(Data shown begins)
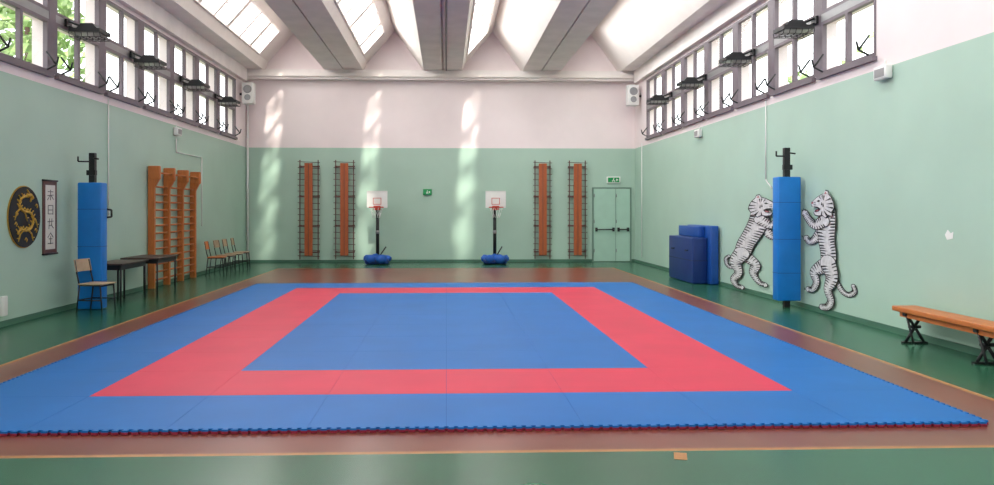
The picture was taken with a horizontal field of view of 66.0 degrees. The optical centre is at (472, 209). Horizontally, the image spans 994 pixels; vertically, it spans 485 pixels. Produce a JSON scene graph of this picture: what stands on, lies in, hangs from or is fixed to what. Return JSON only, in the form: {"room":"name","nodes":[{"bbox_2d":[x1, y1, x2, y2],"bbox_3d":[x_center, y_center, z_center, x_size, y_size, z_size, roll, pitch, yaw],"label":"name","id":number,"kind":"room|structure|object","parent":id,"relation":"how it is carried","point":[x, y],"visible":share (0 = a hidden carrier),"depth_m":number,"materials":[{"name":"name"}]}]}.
{"room":"martial arts gym","nodes":[
{"label":"martial arts gym","id":0,"kind":"room"},
{"bbox_2d":[0,0,245,320],"bbox_3d":[-6.507,-2.400,8.528,0.250,8.000,29.500,0,0,-2],"label":"wall","id":1,"kind":"structure","parent":0,"point":[46,123],"depth_m":13.94,"materials":[{"name":"paint"}]},
{"bbox_2d":[0,296,7,316],"bbox_3d":[-6.423,1.315,10.467,0.047,0.270,0.130,0,0,-2],"label":"electrical box","id":2,"kind":"object","parent":1,"relation":"attached to","point":[3,299],"visible":1,"depth_m":10.44,"materials":[{"name":"white plastic"}]},
{"bbox_2d":[7,186,39,247],"bbox_3d":[-6.433,0.100,11.002,0.059,0.900,0.840,0,0,-2],"label":"plaque","id":3,"kind":"object","parent":1,"relation":"attached to","point":[23,210],"visible":1,"depth_m":10.96,"materials":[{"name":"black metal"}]},
{"bbox_2d":[0,0,58,77],"bbox_3d":[-6.388,-2.905,11.028,0.282,1.750,1.748,0,0,-2],"label":"window","id":4,"kind":"structure","parent":1,"relation":"in","point":[46,12],"depth_m":11.34,"materials":[{"name":"paint"}]},
{"bbox_2d":[42,179,57,254],"bbox_3d":[-6.474,0.110,11.711,0.031,1.148,0.440,0,0,-2],"label":"scroll","id":5,"kind":"object","parent":1,"relation":"attached to","point":[49,187],"visible":1,"depth_m":11.68,"materials":[{"name":"white paper"}]},
{"bbox_2d":[54,0,108,94],"bbox_3d":[-6.448,-2.905,12.747,0.282,1.750,1.748,0,0,-2],"label":"window","id":6,"kind":"structure","parent":1,"relation":"in","point":[100,82],"depth_m":12.82,"materials":[{"name":"paint"}]},
{"bbox_2d":[65,19,110,41],"bbox_3d":[-6.189,-2.887,12.242,0.605,0.306,0.410,0,0,-2],"label":"floodlight","id":7,"kind":"object","parent":1,"relation":"attached to","point":[83,30],"visible":1,"depth_m":12.12,"materials":[{"name":"black metal"}]},
{"bbox_2d":[108,98,108,215],"bbox_3d":[-6.543,-0.950,13.730,0.024,2.100,0.021,0,0,-2],"label":"conduit","id":8,"kind":"object","parent":1,"relation":"attached to","point":[108,98],"visible":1,"depth_m":13.72,"materials":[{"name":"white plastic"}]},
{"bbox_2d":[107,208,112,217],"bbox_3d":[-6.470,0.060,13.582,0.141,0.191,0.036,0,0,-2],"label":"wall hook","id":9,"kind":"object","parent":1,"relation":"attached to","point":[111,210],"visible":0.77,"depth_m":13.57,"materials":[{"name":"black metal"}]},
{"bbox_2d":[0,262,246,327],"bbox_3d":[-6.371,1.560,8.523,0.020,0.080,29.480,0,0,-2],"label":"baseboard","id":10,"kind":"structure","parent":1,"relation":"attached to","point":[8,322],"depth_m":12.03,"materials":[{"name":"paint"}]},
{"bbox_2d":[104,0,147,107],"bbox_3d":[-6.508,-2.905,14.466,0.282,1.750,1.748,0,0,-2],"label":"window","id":11,"kind":"structure","parent":1,"relation":"in","point":[118,49],"depth_m":14.40,"materials":[{"name":"paint"}]},
{"bbox_2d":[130,51,166,69],"bbox_3d":[-6.276,-2.887,14.740,0.605,0.306,0.410,0,0,-2],"label":"floodlight","id":12,"kind":"object","parent":1,"relation":"attached to","point":[154,63],"visible":1,"depth_m":14.62,"materials":[{"name":"black metal"}]},
{"bbox_2d":[142,22,178,117],"bbox_3d":[-6.568,-2.905,16.185,0.282,1.750,1.748,0,0,-2],"label":"window","id":13,"kind":"structure","parent":1,"relation":"in","point":[168,74],"depth_m":16.49,"materials":[{"name":"paint"}]},
{"bbox_2d":[148,166,200,288],"bbox_3d":[-6.532,0.350,16.857,0.240,2.500,2.640,0,0,-2],"label":"wall bars","id":14,"kind":"object","parent":1,"relation":"attached to","point":[154,172],"visible":0.98,"depth_m":16.40,"materials":[{"name":"brown wood"}]},
{"bbox_2d":[173,124,181,135],"bbox_3d":[-6.627,-1.800,17.179,0.105,0.260,0.300,0,0,-2],"label":"lamp","id":15,"kind":"object","parent":1,"relation":"attached to","point":[177,131],"visible":1,"depth_m":17.05,"materials":[{"name":"white plastic"}]},
{"bbox_2d":[116,0,246,80],"bbox_3d":[-6.315,-4.050,8.355,0.120,0.380,29.140,0,0,-2],"label":"trim","id":16,"kind":"structure","parent":1,"relation":"attached to","point":[149,10],"depth_m":17.43,"materials":[{"name":"paint"}]},
{"bbox_2d":[173,41,202,126],"bbox_3d":[-6.628,-2.905,17.904,0.282,1.750,1.748,0,0,-2],"label":"window","id":17,"kind":"structure","parent":1,"relation":"in","point":[195,122],"depth_m":17.82,"materials":[{"name":"paint"}]},
{"bbox_2d":[176,139,201,225],"bbox_3d":[-6.695,-0.600,18.077,0.024,2.000,1.821,0,0,-2],"label":"conduit","id":18,"kind":"object","parent":1,"relation":"attached to","point":[176,139],"visible":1,"depth_m":18.96,"materials":[{"name":"white plastic"}]},
{"bbox_2d":[180,76,209,91],"bbox_3d":[-6.372,-2.887,17.488,0.605,0.306,0.410,0,0,-2],"label":"floodlight","id":19,"kind":"object","parent":1,"relation":"attached to","point":[193,84],"visible":1,"depth_m":17.39,"materials":[{"name":"black metal"}]},
{"bbox_2d":[199,56,223,133],"bbox_3d":[-6.688,-2.905,19.623,0.282,1.750,1.748,0,0,-2],"label":"window","id":20,"kind":"structure","parent":1,"relation":"in","point":[208,95],"depth_m":19.88,"materials":[{"name":"paint"}]},
{"bbox_2d":[214,94,240,106],"bbox_3d":[-6.463,-2.887,20.087,0.605,0.306,0.410,0,0,-2],"label":"floodlight","id":21,"kind":"object","parent":1,"relation":"attached to","point":[229,100],"visible":1,"depth_m":19.99,"materials":[{"name":"black metal"}]},
{"bbox_2d":[220,69,241,139],"bbox_3d":[-6.746,-2.905,21.273,0.282,1.750,1.610,0,0,-2],"label":"window","id":22,"kind":"structure","parent":1,"relation":"in","point":[222,132],"depth_m":21.53,"materials":[{"name":"paint"}]},
{"bbox_2d":[246,81,248,258],"bbox_3d":[-6.834,-1.210,23.196,0.070,5.380,0.061,0,0,-2],"label":"downpipe","id":23,"kind":"object","parent":1,"relation":"attached to","point":[247,106],"visible":1,"depth_m":23.18,"materials":[{"name":"white plastic"}]},
{"bbox_2d":[240,82,255,104],"bbox_3d":[-6.651,-3.430,22.523,0.430,0.620,0.317,0,0,-2],"label":"loudspeaker","id":24,"kind":"object","parent":1,"relation":"attached to","point":[248,93],"visible":1,"depth_m":22.38,"materials":[{"name":"white plastic"}]},
{"bbox_2d":[246,0,634,259],"bbox_3d":[-0.944,-2.400,23.606,12.420,8.000,0.250,0,0,-2],"label":"wall","id":25,"kind":"structure","parent":0,"point":[460,141],"depth_m":23.47,"materials":[{"name":"paint"}]},
{"bbox_2d":[298,160,319,258],"bbox_3d":[-4.979,-0.010,23.226,0.671,3.020,0.221,0,0,-2],"label":"ladder","id":26,"kind":"object","parent":25,"relation":"attached to","point":[308,185],"visible":1,"depth_m":23.13,"materials":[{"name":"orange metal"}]},
{"bbox_2d":[333,160,354,258],"bbox_3d":[-3.904,-0.010,23.263,0.661,3.020,0.221,0,0,-2],"label":"ladder","id":27,"kind":"object","parent":25,"relation":"attached to","point":[344,251],"visible":1,"depth_m":23.17,"materials":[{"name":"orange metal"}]},
{"bbox_2d":[423,189,431,194],"bbox_3d":[-1.398,-0.550,23.427,0.260,0.180,0.070,0,0,-2],"label":"exit sign","id":28,"kind":"object","parent":25,"relation":"attached to","point":[425,191],"visible":1,"depth_m":23.40,"materials":[{"name":"green plastic"}]},
{"bbox_2d":[247,69,633,81],"bbox_3d":[-0.934,-4.095,23.302,11.920,0.290,0.360,0,0,-2],"label":"beam","id":29,"kind":"structure","parent":25,"relation":"attached to","point":[252,74],"depth_m":23.17,"materials":[{"name":"paint"}]},
{"bbox_2d":[248,259,634,262],"bbox_3d":[-0.940,1.560,23.471,11.920,0.080,0.020,0,0,-2],"label":"baseboard","id":30,"kind":"structure","parent":25,"relation":"attached to","point":[451,260],"depth_m":23.46,"materials":[{"name":"paint"}]},
{"bbox_2d":[533,160,551,258],"bbox_3d":[2.132,-0.010,23.474,0.581,3.020,0.221,0,0,-2],"label":"ladder","id":31,"kind":"object","parent":25,"relation":"attached to","point":[542,168],"visible":1,"depth_m":23.38,"materials":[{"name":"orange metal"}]},
{"bbox_2d":[568,161,586,258],"bbox_3d":[3.206,-0.010,23.512,0.611,3.020,0.221,0,0,-2],"label":"ladder","id":32,"kind":"object","parent":25,"relation":"attached to","point":[577,168],"visible":1,"depth_m":23.41,"materials":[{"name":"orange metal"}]},
{"bbox_2d":[592,187,631,261],"bbox_3d":[4.289,0.450,23.592,1.220,2.300,0.138,0,0,-2],"label":"door","id":33,"kind":"structure","parent":25,"relation":"in","point":[611,206],"depth_m":23.61,"materials":[{"name":"paint"}]},
{"bbox_2d":[607,177,619,182],"bbox_3d":[4.338,-0.930,23.628,0.420,0.200,0.070,0,0,-2],"label":"exit sign","id":34,"kind":"object","parent":25,"relation":"attached to","point":[609,179],"visible":1,"depth_m":23.60,"materials":[{"name":"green plastic"}]},
{"bbox_2d":[152,0,728,70],"bbox_3d":[-0.425,-4.860,8.741,12.420,1.240,29.500,0,0,-2],"label":"ceiling","id":35,"kind":"structure","parent":0,"point":[538,35],"depth_m":19.07,"materials":[{"name":"paint"}]},
{"bbox_2d":[193,0,280,54],"bbox_3d":[-5.408,-4.850,8.446,0.650,0.726,27.440,0,0,-2],"label":"window","id":36,"kind":"structure","parent":35,"relation":"attached to","point":[213,14],"depth_m":19.73,"materials":[{"name":"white glass"}]},
{"bbox_2d":[333,0,384,55],"bbox_3d":[-2.410,-4.850,8.551,0.650,0.726,27.440,0,0,-2],"label":"window","id":37,"kind":"structure","parent":35,"relation":"attached to","point":[372,2],"depth_m":19.74,"materials":[{"name":"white glass"}]},
{"bbox_2d":[445,0,446,70],"bbox_3d":[-0.302,-4.210,8.645,0.044,0.038,28.900,0,0,-2],"label":"conduit","id":38,"kind":"object","parent":35,"relation":"attached to","point":[445,0],"depth_m":18.12,"materials":[{"name":"grey metal"}]},
{"bbox_2d":[466,0,495,55],"bbox_3d":[0.588,-4.850,8.656,0.650,0.726,27.440,0,0,-2],"label":"window","id":39,"kind":"structure","parent":35,"relation":"attached to","point":[475,2],"depth_m":19.85,"materials":[{"name":"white glass"}]},
{"bbox_2d":[0,262,993,484],"bbox_3d":[-0.425,1.599,8.741,12.420,0.002,30.000,0,0,-2],"label":"floor","id":40,"kind":"structure","parent":0,"point":[913,455],"depth_m":5.26,"materials":[{"name":"green rubber"}]},
{"bbox_2d":[77,153,106,308],"bbox_3d":[-6.156,0.340,12.353,0.406,2.520,0.224,0,0,-2],"label":"post","id":41,"kind":"object","parent":40,"relation":"on","point":[92,196],"visible":0.94,"depth_m":12.24,"materials":[{"name":"blue metal"}]},
{"bbox_2d":[74,258,115,313],"bbox_3d":[-5.940,1.184,12.005,0.499,0.827,0.400,0,0,6],"label":"chair","id":42,"kind":"object","parent":40,"relation":"on","point":[80,264],"visible":1,"depth_m":12.01,"materials":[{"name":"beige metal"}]},
{"bbox_2d":[107,259,148,304],"bbox_3d":[-6.180,1.250,13.367,0.580,0.700,1.150,0,0,-2],"label":"desk","id":43,"kind":"object","parent":40,"relation":"on","point":[119,264],"visible":0.75,"depth_m":13.37,"materials":[{"name":"laminate"}]},
{"bbox_2d":[120,255,178,296],"bbox_3d":[-6.142,1.240,14.569,0.700,0.720,1.050,0,0,-2],"label":"desk","id":44,"kind":"object","parent":40,"relation":"on","point":[153,259],"visible":0.9,"depth_m":14.17,"materials":[{"name":"laminate"}]},
{"bbox_2d":[204,241,226,275],"bbox_3d":[-6.315,1.184,18.738,0.499,0.827,0.400,0,0,-7],"label":"chair","id":45,"kind":"object","parent":40,"relation":"on","point":[206,243],"visible":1,"depth_m":18.67,"materials":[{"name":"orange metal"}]},
{"bbox_2d":[213,240,235,272],"bbox_3d":[-6.342,1.184,19.493,0.499,0.827,0.400,0,0,2],"label":"chair","id":46,"kind":"object","parent":40,"relation":"on","point":[216,243],"visible":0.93,"depth_m":19.51,"materials":[{"name":"beige wood"}]},
{"bbox_2d":[222,239,243,270],"bbox_3d":[-6.368,1.184,20.240,0.499,0.827,0.400,0,0,-2],"label":"chair","id":47,"kind":"object","parent":40,"relation":"on","point":[224,241],"visible":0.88,"depth_m":20.22,"materials":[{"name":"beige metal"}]},
{"bbox_2d":[230,238,249,268],"bbox_3d":[-6.394,1.184,20.986,0.499,0.827,0.400,0,0,-7],"label":"chair","id":48,"kind":"object","parent":40,"relation":"on","point":[231,239],"visible":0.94,"depth_m":21.01,"materials":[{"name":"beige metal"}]},
{"bbox_2d":[363,191,391,263],"bbox_3d":[-2.805,0.510,22.372,0.838,2.140,0.988,0,0,-2],"label":"basketball hoop","id":49,"kind":"object","parent":40,"relation":"on","point":[377,200],"visible":1,"depth_m":22.35,"materials":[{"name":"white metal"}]},
{"bbox_2d":[0,282,987,436],"bbox_3d":[-0.384,1.581,10.988,8.060,0.033,10.970,0,0,-2],"label":"mat","id":50,"kind":"object","parent":40,"relation":"on","point":[263,358],"visible":1,"depth_m":7.37,"materials":[{"name":"blue rubber"}]},
{"bbox_2d":[481,191,508,263],"bbox_3d":[0.655,0.510,22.493,0.838,2.140,0.988,0,0,-2],"label":"basketball hoop","id":51,"kind":"object","parent":40,"relation":"on","point":[494,200],"visible":1,"depth_m":22.47,"materials":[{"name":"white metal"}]},
{"bbox_2d":[669,225,718,284],"bbox_3d":[4.928,0.965,17.259,0.546,1.250,1.952,0,0,-2],"label":"mat","id":52,"kind":"object","parent":40,"relation":"on","point":[693,253],"visible":1,"depth_m":16.50,"materials":[{"name":"blue plastic"}]},
{"bbox_2d":[772,148,800,307],"bbox_3d":[5.134,0.290,12.547,0.406,2.620,0.224,0,0,-2],"label":"post","id":53,"kind":"object","parent":40,"relation":"on","point":[786,202],"visible":1,"depth_m":12.44,"materials":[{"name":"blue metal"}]},
{"bbox_2d":[892,305,993,364],"bbox_3d":[5.341,1.385,7.791,0.300,0.430,3.200,0,0,-2],"label":"bench","id":54,"kind":"object","parent":40,"relation":"on","point":[981,327],"visible":1,"depth_m":8.40,"materials":[{"name":"brown wood"}]},
{"bbox_2d":[635,0,993,351],"bbox_3d":[5.656,-2.400,8.953,0.250,8.000,29.500,0,0,-2],"label":"wall","id":55,"kind":"structure","parent":0,"point":[904,160],"depth_m":10.41,"materials":[{"name":"paint"}]},
{"bbox_2d":[626,85,640,105],"bbox_3d":[4.824,-3.430,22.924,0.430,0.620,0.317,0,0,-2],"label":"loudspeaker","id":56,"kind":"object","parent":55,"relation":"attached to","point":[632,91],"visible":1,"depth_m":22.78,"materials":[{"name":"white plastic"}]},
{"bbox_2d":[641,143,641,256],"bbox_3d":[5.028,-0.300,22.789,0.024,3.400,0.021,0,0,-2],"label":"conduit","id":57,"kind":"object","parent":55,"relation":"attached to","point":[641,143],"visible":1,"depth_m":22.79,"materials":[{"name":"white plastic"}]},
{"bbox_2d":[641,71,661,139],"bbox_3d":[5.012,-2.905,21.483,0.282,1.750,1.610,0,0,-2],"label":"window","id":58,"kind":"structure","parent":55,"relation":"in","point":[649,107],"depth_m":21.63,"materials":[{"name":"paint"}]},
{"bbox_2d":[646,92,671,104],"bbox_3d":[4.830,-2.887,19.781,0.606,0.306,0.410,0,0,-2],"label":"floodlight","id":59,"kind":"object","parent":55,"relation":"attached to","point":[656,99],"visible":1,"depth_m":19.68,"materials":[{"name":"black metal"}]},
{"bbox_2d":[657,58,681,133],"bbox_3d":[5.070,-2.905,19.833,0.282,1.750,1.748,0,0,-2],"label":"window","id":60,"kind":"structure","parent":55,"relation":"in","point":[676,93],"depth_m":19.90,"materials":[{"name":"paint"}]},
{"bbox_2d":[677,43,704,126],"bbox_3d":[5.130,-2.905,18.114,0.282,1.750,1.748,0,0,-2],"label":"window","id":61,"kind":"structure","parent":55,"relation":"in","point":[684,123],"depth_m":18.12,"materials":[{"name":"paint"}]},
{"bbox_2d":[676,74,706,88],"bbox_3d":[4.920,-2.887,17.182,0.606,0.306,0.410,0,0,-2],"label":"floodlight","id":62,"kind":"object","parent":55,"relation":"attached to","point":[686,83],"visible":1,"depth_m":17.07,"materials":[{"name":"black metal"}]},
{"bbox_2d":[694,126,701,137],"bbox_3d":[5.173,-1.800,17.591,0.105,0.260,0.300,0,0,-2],"label":"lamp","id":63,"kind":"object","parent":55,"relation":"attached to","point":[697,133],"visible":1,"depth_m":17.48,"materials":[{"name":"white plastic"}]},
{"bbox_2d":[634,0,762,82],"bbox_3d":[5.477,-4.050,8.767,0.120,0.380,29.140,0,0,-2],"label":"trim","id":64,"kind":"structure","parent":55,"relation":"attached to","point":[731,10],"depth_m":17.50,"materials":[{"name":"concrete"}]},
{"bbox_2d":[700,25,733,118],"bbox_3d":[5.190,-2.905,16.395,0.282,1.750,1.748,0,0,-2],"label":"window","id":65,"kind":"structure","parent":55,"relation":"in","point":[717,72],"depth_m":16.52,"materials":[{"name":"paint"}]},
{"bbox_2d":[718,49,754,66],"bbox_3d":[5.015,-2.887,14.484,0.606,0.306,0.410,0,0,-2],"label":"floodlight","id":66,"kind":"object","parent":55,"relation":"attached to","point":[734,58],"visible":1,"depth_m":14.34,"materials":[{"name":"black metal"}]},
{"bbox_2d":[724,194,772,289],"bbox_3d":[5.296,0.638,14.533,0.056,1.864,3.096,0,0,-2],"label":"cutout","id":67,"kind":"object","parent":55,"relation":"attached to","point":[759,224],"visible":0.85,"depth_m":14.51,"materials":[{"name":"paper"}]},
{"bbox_2d":[729,1,769,108],"bbox_3d":[5.250,-2.905,14.676,0.282,1.750,1.748,0,0,-2],"label":"window","id":68,"kind":"structure","parent":55,"relation":"in","point":[762,49],"depth_m":14.62,"materials":[{"name":"paint"}]},
{"bbox_2d":[765,100,771,187],"bbox_3d":[5.341,-1.196,13.822,0.024,1.609,0.266,0,0,-2],"label":"conduit","id":69,"kind":"object","parent":55,"relation":"attached to","point":[765,100],"visible":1,"depth_m":13.94,"materials":[{"name":"white plastic"}]},
{"bbox_2d":[765,0,815,95],"bbox_3d":[5.310,-2.905,12.957,0.282,1.750,1.748,0,0,-2],"label":"window","id":70,"kind":"structure","parent":55,"relation":"in","point":[776,43],"depth_m":13.35,"materials":[{"name":"paint"}]},
{"bbox_2d":[773,16,818,38],"bbox_3d":[5.100,-2.887,12.035,0.606,0.306,0.410,0,0,-2],"label":"floodlight","id":71,"kind":"object","parent":55,"relation":"attached to","point":[792,27],"visible":1,"depth_m":11.93,"materials":[{"name":"black metal"}]},
{"bbox_2d":[635,259,993,359],"bbox_3d":[5.521,1.560,8.938,0.020,0.080,29.480,0,0,-2],"label":"baseboard","id":72,"kind":"structure","parent":55,"relation":"attached to","point":[941,342],"depth_m":10.49,"materials":[{"name":"paint"}]},
{"bbox_2d":[802,190,857,310],"bbox_3d":[5.396,0.620,11.669,0.056,1.862,1.649,0,0,-2],"label":"cutout","id":73,"kind":"object","parent":55,"relation":"attached to","point":[824,226],"visible":1,"depth_m":11.69,"materials":[{"name":"paper"}]},
{"bbox_2d":[811,0,876,79],"bbox_3d":[5.370,-2.905,11.238,0.282,1.750,1.748,0,0,-2],"label":"window","id":74,"kind":"structure","parent":55,"relation":"in","point":[843,8],"depth_m":11.35,"materials":[{"name":"paint"}]},
{"bbox_2d":[873,60,891,80],"bbox_3d":[5.433,-1.860,10.146,0.105,0.260,0.300,0,0,-2],"label":"lamp","id":75,"kind":"object","parent":55,"relation":"attached to","point":[883,72],"visible":1,"depth_m":10.07,"materials":[{"name":"white plastic"}]},
{"bbox_2d":[945,230,952,239],"bbox_3d":[5.529,0.290,8.883,0.003,0.120,0.150,0,0,-2],"label":"plaster patch","id":76,"kind":"object","parent":55,"relation":"attached to","point":[948,234],"visible":1,"depth_m":8.89,"materials":[{"name":"white paint"}]},
{"label":"outside","id":77,"kind":"structure","parent":0,"visible":0},
{"bbox_3d":[-0.523,1.950,14.991,120.000,0.100,110.000,0,0,-2],"label":"ground","id":78,"kind":"structure","parent":77,"visible":0},
{"bbox_2d":[0,0,106,81],"bbox_3d":[-11.630,-3.020,17.467,5.456,9.841,11.491,0,0,-2],"label":"trees","id":79,"kind":"object","parent":78,"relation":"on","point":[7,21],"visible":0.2,"depth_m":20.37,"materials":[{"name":"green plant"}]},
{"bbox_2d":[788,32,872,83],"bbox_3d":[11.070,-2.082,20.226,3.408,7.964,9.372,0,0,-2],"label":"trees","id":80,"kind":"object","parent":78,"relation":"on","point":[801,76],"visible":0.02,"depth_m":23.79,"materials":[{"name":"green plant"}]}
]}
(Data shown ends)
### Work request
Supply only the count of lines above holding "arts".

### Output of the task
2